● **Required work**
Set down each line of the material that follows exactly, and leave its pictures out.

● **Provided entries**
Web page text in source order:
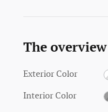
The overview
Exterior Color
Interior Color
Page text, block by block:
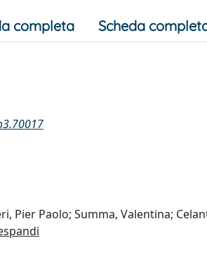
completa Scheda
Pier Paolo; Summa, Valentina;
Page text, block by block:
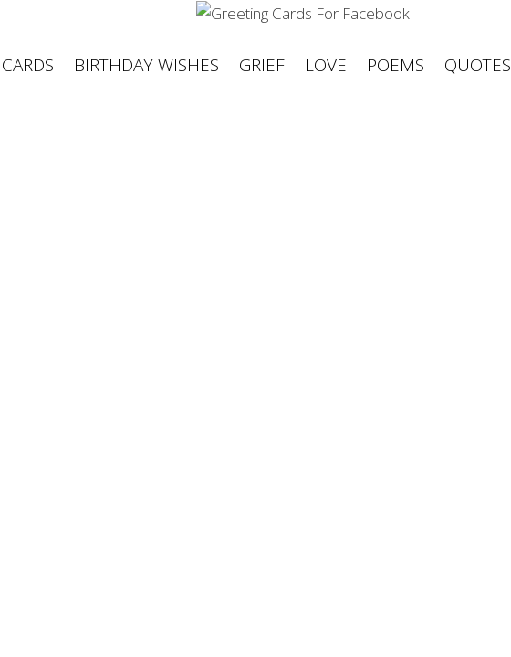
BIRTHDAY WISHES GRIEF LOVE POEMS QUOTES
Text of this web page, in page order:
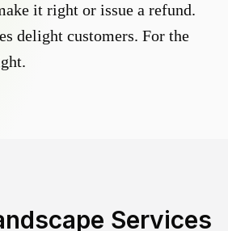
it right or issue a refund.
delight customers. For the
Services
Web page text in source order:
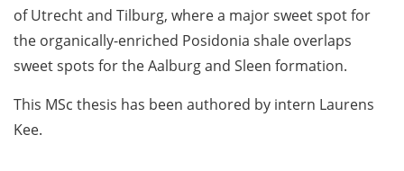
of Utrecht and Tilburg, where a major sweet spot for
the organically-enriched Posidonia shale overlaps
sweet spots for the Aalburg and Sleen formation.
This MSc thesis has been authored by intern Laurens
Kee.

● **Final answer**
Web page text in source order:
The overview
Exterior Color
Interior Color
Page text, block by block:
completa Scheda
Pier Paolo; Summa, Valentina;
Page text, block by block:
BIRTHDAY WISHES GRIEF LOVE POEMS QUOTES
Text of this web page, in page order:
it right or issue a refund.
delight customers. For the
Services
Web page text in source order:
of Utrecht and Tilburg, where a major sweet spot for
the organically-enriched Posidonia shale overlaps
sweet spots for the Aalburg and Sleen formation.
This MSc thesis has been authored by intern Laurens
Kee.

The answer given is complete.